Supplied information section start

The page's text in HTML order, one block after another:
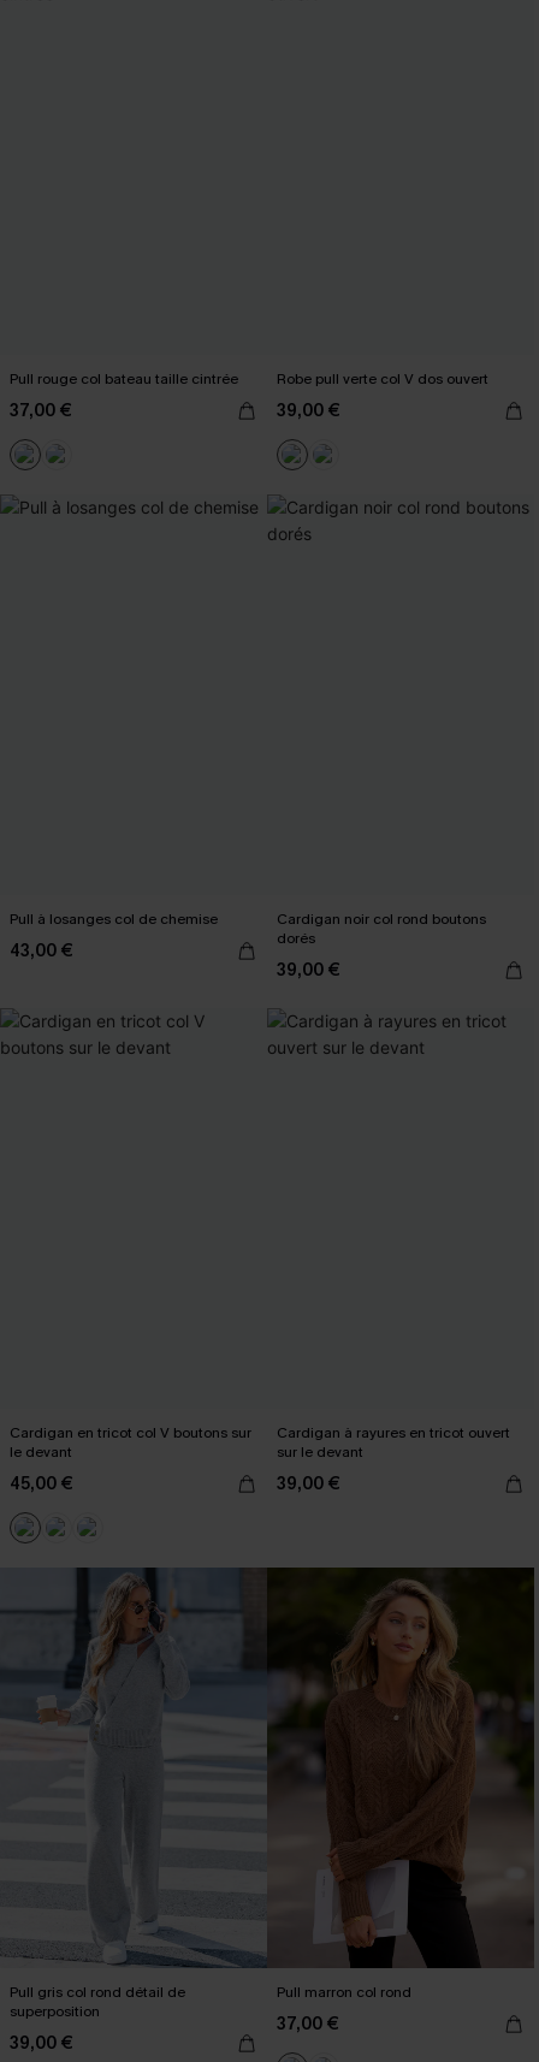
Pull rouge col bateau taille cintrée
37,00 €
Robe pull verte col V dos ouvert
39,00 €
Pull à losanges col de chemise
43,00 €
Cardigan noir col rond boutons
dorés
39,00 €
Cardigan en tricot col V boutons sur
le devant
45,00 €
Cardigan à rayures en tricot ouvert
sur le devant
39,00 €
Pull gris col rond détail de
superposition
39,00 €
Pull marron col rond
37,00 €
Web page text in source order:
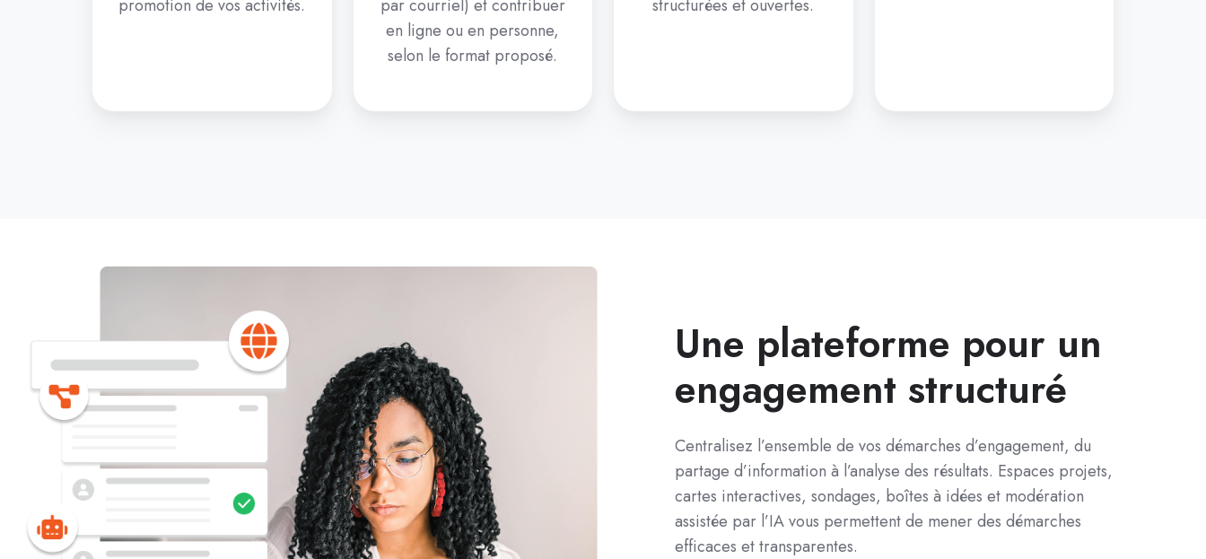
promotion de vos activités.
par courriel) et contribuer
en ligne ou en personne,
selon le format proposé.
structurées et ouvertes.
Une plateforme pour un
engagement structuré
Centralisez l’ensemble de vos démarches d’engagement, du
partage d’information à l’analyse des résultats. Espaces projets,
cartes interactives, sondages, boîtes à idées et modération
assistée par l’IA vous permettent de mener des démarches
efficaces et transparentes.
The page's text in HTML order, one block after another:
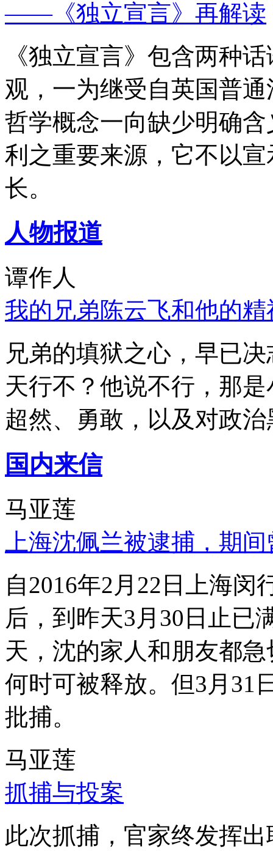
——《独立宣言》再解读
《独立宣言》包含两种
观，一为继受自英国普
哲学概念一向缺少明确
利之重要来源，它不以
长。
人物报道
谭作人
我的兄弟陈云飞和他的
兄弟的填狱之心，早已
天行不？他说不行，那
超然、勇敢，以及对政
国内来信
马亚莲
上海沈佩兰被逮捕，期
自2016年2月22日上海
后，到昨天3月30日止已
天，沈的家人和朋友都
何时可被释放。但3月31
批捕。
马亚莲
抓捕与投案
此次抓捕，官家终发挥
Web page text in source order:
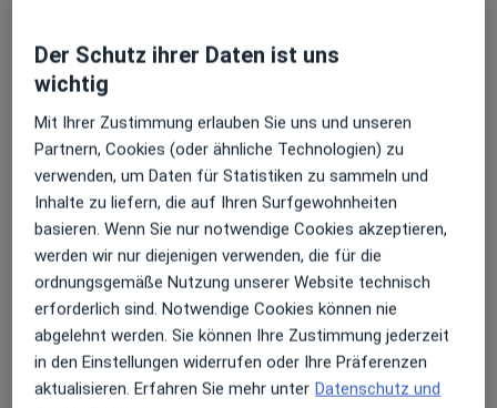
Durch die vielen Jahre meiner Tätigkeit als
Heilpraktikerin und meinen unzähligen, stets
aktualisierten Fachfortbildungen, verbinde ich
indische Traditionsmedizin mit westlichen
Naturheilverfahren (Enzymtherapie,
Orthomolekularmedizin), sowie Homöopathie und
Akupunktur.
Auf jameda können Sie sich einen ersten Eindruck von
meinem Behandlungsangebot verschaffen. Ich würde
mich sehr freuen, Sie schon bald auch persönlich in
meiner Heilpraxis in Potsdam begrüßen zu dürfen
oder Sie per Videosprechstunde kennenzulernen.
innere Heilung von Menschen fördern.
Meine Behandlungs­schwerpunkte
Geboren in Deutschland führte mich mein Weg über
ein Studium zu den Pferden und später zur
Naturheilkunde. Durch mein großes Verständnis für
westliche und asiatische Kulturen und ihre
gesellschaftlichen Probleme ist es mir möglich, durch
meine Erfahrung und gelebte Erkenntnis, die innere
Heilung von Menschen zu fördern.
Meine Spezialisierung
Mein weiteres Leistungs­spektrum
Der Schutz ihrer Daten ist uns
wichtig
Mit Ihrer Zustimmung erlauben Sie uns und unseren
Partnern, Cookies (oder ähnliche Technologien) zu
verwenden, um Daten für Statistiken zu sammeln und
Inhalte zu liefern, die auf Ihren Surfgewohnheiten
basieren. Wenn Sie nur notwendige Cookies akzeptieren,
werden wir nur diejenigen verwenden, die für die
ordnungsgemäße Nutzung unserer Website technisch
erforderlich sind. Notwendige Cookies können nie
abgelehnt werden. Sie können Ihre Zustimmung jederzeit
in den Einstellungen widerrufen oder Ihre Präferenzen
aktualisieren. Erfahren Sie mehr unter Datenschutz und

Supplied information section end

◆ **Exercise instructions**:
An exact copy of the listing is required, with every image removed.

◆ **Task solution**:
The page's text in HTML order, one block after another:
Pull rouge col bateau taille cintrée
37,00 €
Robe pull verte col V dos ouvert
39,00 €
Pull à losanges col de chemise
43,00 €
Cardigan noir col rond boutons
dorés
39,00 €
Cardigan en tricot col V boutons sur
le devant
45,00 €
Cardigan à rayures en tricot ouvert
sur le devant
39,00 €
Pull gris col rond détail de
superposition
39,00 €
Pull marron col rond
37,00 €
Web page text in source order:
promotion de vos activités.
par courriel) et contribuer
en ligne ou en personne,
selon le format proposé.
structurées et ouvertes.
Une plateforme pour un
engagement structuré
Centralisez l’ensemble de vos démarches d’engagement, du
partage d’information à l’analyse des résultats. Espaces projets,
cartes interactives, sondages, boîtes à idées et modération
assistée par l’IA vous permettent de mener des démarches
efficaces et transparentes.
The page's text in HTML order, one block after another:
——《独立宣言》再解读
《独立宣言》包含两种
观，一为继受自英国普
哲学概念一向缺少明确
利之重要来源，它不以
长。
人物报道
谭作人
我的兄弟陈云飞和他的
兄弟的填狱之心，早已
天行不？他说不行，那
超然、勇敢，以及对政
国内来信
马亚莲
上海沈佩兰被逮捕，期
自2016年2月22日上海
后，到昨天3月30日止已
天，沈的家人和朋友都
何时可被释放。但3月31
批捕。
马亚莲
抓捕与投案
此次抓捕，官家终发挥
Web page text in source order:
Durch die vielen Jahre meiner Tätigkeit als
Heilpraktikerin und meinen unzähligen, stets
aktualisierten Fachfortbildungen, verbinde ich
indische Traditionsmedizin mit westlichen
Naturheilverfahren (Enzymtherapie,
Orthomolekularmedizin), sowie Homöopathie und
Akupunktur.
Auf jameda können Sie sich einen ersten Eindruck von
meinem Behandlungsangebot verschaffen. Ich würde
mich sehr freuen, Sie schon bald auch persönlich in
meiner Heilpraxis in Potsdam begrüßen zu dürfen
oder Sie per Videosprechstunde kennenzulernen.
innere Heilung von Menschen fördern.
Meine Behandlungs­schwerpunkte
Geboren in Deutschland führte mich mein Weg über
ein Studium zu den Pferden und später zur
Naturheilkunde. Durch mein großes Verständnis für
westliche und asiatische Kulturen und ihre
gesellschaftlichen Probleme ist es mir möglich, durch
meine Erfahrung und gelebte Erkenntnis, die innere
Heilung von Menschen zu fördern.
Meine Spezialisierung
Mein weiteres Leistungs­spektrum
Der Schutz ihrer Daten ist uns
wichtig
Mit Ihrer Zustimmung erlauben Sie uns und unseren
Partnern, Cookies (oder ähnliche Technologien) zu
verwenden, um Daten für Statistiken zu sammeln und
Inhalte zu liefern, die auf Ihren Surfgewohnheiten
basieren. Wenn Sie nur notwendige Cookies akzeptieren,
werden wir nur diejenigen verwenden, die für die
ordnungsgemäße Nutzung unserer Website technisch
erforderlich sind. Notwendige Cookies können nie
abgelehnt werden. Sie können Ihre Zustimmung jederzeit
in den Einstellungen widerrufen oder Ihre Präferenzen
aktualisieren. Erfahren Sie mehr unter Datenschutz und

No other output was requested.